A cabeça do braço direito de Alaudi estava levemente alta por causa do travesseiro em sua nuca, então foi fácil para o ruivo ver a expressão pasma em seu rosto. As bochechas tornaram-se coradas, e Giulio levou um dos braços até o rosto, escondendo sua timidez enquanto deixava que uma alta e gostosa gargalhada ecoasse pelo quarto. O ruivo riu também, mas seus lábios acabaram gemendo.
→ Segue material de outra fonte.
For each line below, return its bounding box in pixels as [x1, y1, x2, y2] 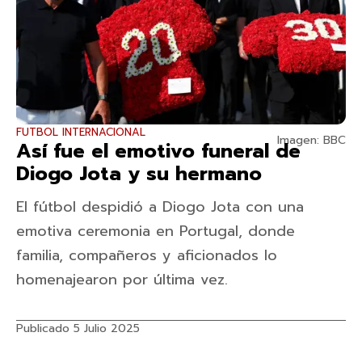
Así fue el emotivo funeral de [16, 136, 301, 166]
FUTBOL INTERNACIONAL [16, 124, 145, 140]
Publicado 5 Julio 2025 [16, 320, 140, 338]
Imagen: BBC [277, 131, 346, 149]
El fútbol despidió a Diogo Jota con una [16, 196, 304, 219]
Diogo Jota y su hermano [16, 158, 262, 188]
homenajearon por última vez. [16, 268, 228, 292]
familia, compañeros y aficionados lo [16, 244, 277, 267]
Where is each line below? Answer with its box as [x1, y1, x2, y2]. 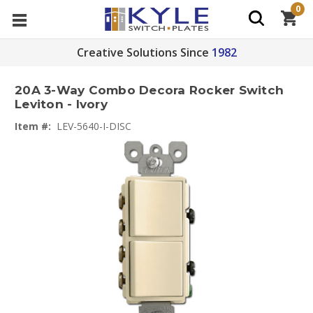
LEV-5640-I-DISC [57, 119, 131, 133]
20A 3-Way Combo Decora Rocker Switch [15, 83, 284, 98]
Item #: [15, 119, 51, 133]
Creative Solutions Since [76, 45, 209, 60]
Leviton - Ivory [15, 97, 108, 112]
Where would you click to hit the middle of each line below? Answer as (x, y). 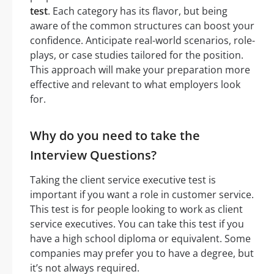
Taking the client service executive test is (123, 180)
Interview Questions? (93, 155)
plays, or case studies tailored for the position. (137, 55)
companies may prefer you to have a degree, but (142, 254)
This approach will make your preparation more (140, 70)
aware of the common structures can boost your (142, 26)
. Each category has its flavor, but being (138, 11)
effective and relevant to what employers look (135, 85)
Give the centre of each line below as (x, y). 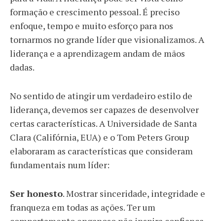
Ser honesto (36, 193)
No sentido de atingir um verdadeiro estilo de (101, 96)
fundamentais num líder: (60, 165)
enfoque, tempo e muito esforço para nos (92, 26)
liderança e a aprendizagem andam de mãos (97, 53)
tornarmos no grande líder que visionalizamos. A (107, 39)
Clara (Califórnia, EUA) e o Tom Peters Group (99, 137)
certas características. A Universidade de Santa (103, 123)
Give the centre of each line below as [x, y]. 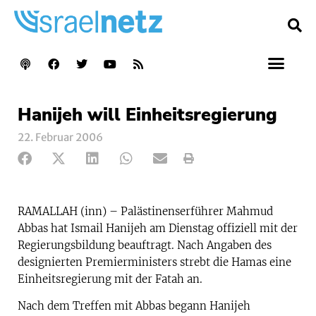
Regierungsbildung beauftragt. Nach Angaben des [145, 245]
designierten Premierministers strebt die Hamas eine [154, 262]
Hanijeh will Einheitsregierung [147, 115]
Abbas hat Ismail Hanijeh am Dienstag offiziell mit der [158, 228]
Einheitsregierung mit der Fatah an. [110, 279]
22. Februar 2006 [60, 137]
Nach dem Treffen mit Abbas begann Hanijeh [134, 306]
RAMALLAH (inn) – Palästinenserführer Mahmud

O corpo do moreno vibrou por causa da risada e aquele movimento fez com que o membro do Vice-Inspetor esbarrasse em seu ponto especial.
"Você é incrível, sabia?" Giulio voltou a segurar a cintura de seu amante, ajudando-o a se erguer levemente sobre seu baixo ventre. "Você é realmente be... lo."
"Você escolheu uma hora um pouco conturbada para elogiar meus dotes físicos." Mário tinha a respiração descompassada. Ele havia se sentado novamente sobre o braço direito do Guardião da Nuvem e seu corpo começava a pegar o ritmo.
"Mas você é belo." O moreno sorriu, não somente pela conversa trivial que estavam tendo, mas ao ver seu membro penetrar pela terceira vez seu amante. "... e realmente, muito ruivo."
A risada do braço direito de Ivan foi longa. Aquele comentário não era novidade para ele. Raramente seus amantes deixavam de felicitá-lo pela cor de seus cabelos, ainda mais quando ele estava nu. Mário não tinha problemas com isso. Ele adorava o vermelho que pintava certas partes de seu corpo. O que o ruivo não gostava era das sardas. Elas estavam em pequenas quantidades sobre seu nariz e bochechas, mas seus ombros e peitoral eram pintados por aquelas marcas inconvenientes.
A quarta estocada colocou fim a conversa. Metade do corpo de Mário inclinou-se para frente, utilizando o corpo de seu amante como apoio. Os movimentos se tornaram ritmados em alguns segundos, e a dor que o braço direito dos Cavallone sentiu era irrelevante se comparada à sensação de se sentir penetrado completamente por Giulio. O moreno segurava em seu quadril, forçando-o para baixo e retirando gemidos tão roucos dos lábios de Mário que em certos momentos ele precisou se segurar no apoio da cama, tamanha a intensidade das estocadas. Sua ereção havia retornado e seu pré-orgasmo pintava o peito do Vice-Inspetor, preparando-o para o que inevitavelmente aconteceria em alguns minutos. O ruivo não conseguia mais controlar seu corpo, e cada vez que seu quadril se erguia, ele colocava um pouco mais de força, esperando receber seu amante por completo.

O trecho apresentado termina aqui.